MPs also heard from consumer champion Martin Lewis, who said he had started using TikTok in response to “balderdash” produced by other users of the platform.

TikTok has become a cause for concern for the Government over recent years, with security concerns leading to the app being banned from official electronic devices and the UK Parliament’s network.

Some Whitehall departments continue to use TikTok, with Defence Secretary Grant Shapps being a noted enthusiast for the platform, although his spokeswoman said he does not use it on official devices.

Following the decision to ban TikTok from Government devices, Mr Shapps’ spokeswoman said: “He is concerned that representatives of the people who deliberately choose not to engage with the public on the platforms that they actually use are unlikely to continue to represent these voters for long.”

Coronavirus – Tue Mar 23, 2021
MPs said the Government should build on the example set by Sir Patrick Vallance and Sir Chris Whitty during the pandemic and let experts talk directly to the media (Hannah McKay/PA)

Along with developing a strategy for engaging young people on the platforms they use, the committee urged the Government to make more use of “the vast number of experts it employs”, building on the role played by Sir Chris Whitty and Sir Patrick Vallance during the Covid-19 pandemic.

They also called for the Government to be more transparent in publishing the evidence it used in making policy, especially in areas that are frequently subject to misinformation, in an effort to boost trust.

Committee chairwoman Dame Caroline Dinenage said: “With the spread of misinformation on social media remaining a very real problem, it’s more important than ever that communities across the country have access to accurate and authoritative information that is communicated in an open and relatable way.

“There are lessons to be learnt from the pandemic where scientists played a critical role in communications.

“The Government is missing a trick in not giving them a larger public role in the battle to counter misinformation.”

A Government spokesperson said: “We use a range of channels to reach people directly on the platforms they spend the most time on.

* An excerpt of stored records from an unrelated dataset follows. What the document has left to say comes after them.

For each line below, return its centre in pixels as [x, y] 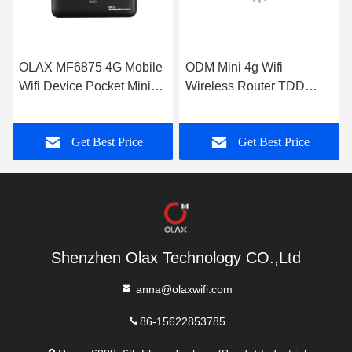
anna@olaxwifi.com [182, 288]
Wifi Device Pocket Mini [85, 86]
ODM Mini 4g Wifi [234, 67]
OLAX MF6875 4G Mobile [91, 67]
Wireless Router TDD [245, 86]
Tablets [205, 124]
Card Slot [45, 124]
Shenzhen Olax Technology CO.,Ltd [176, 258]

“This includes through marketing on digital and social media platforms, including those which attract younger audiences.

“Once implemented the Online Safety Act will also help tackle the root cause of disinformation by requiring social media platforms to swiftly remove illegal misinformation and disinformation as soon as they become aware of it.”

A spokesperson from TikTok said: “Millions of people come to TikTok to be entertained and informed, so we take down harmful misinformation, provide authoritative content through initiatives like election centres and our new Science, Technology, Engineering and Maths feed and also run media literacy campaigns to help our community tell fact from fiction.

“More and more politicians and public bodies are joining TikTok so that they can provide users with reliable information about their campaigns, causes and policies, so we welcome this report’s recommendation that the Government should engage with the public on whatever platform they choose to use.”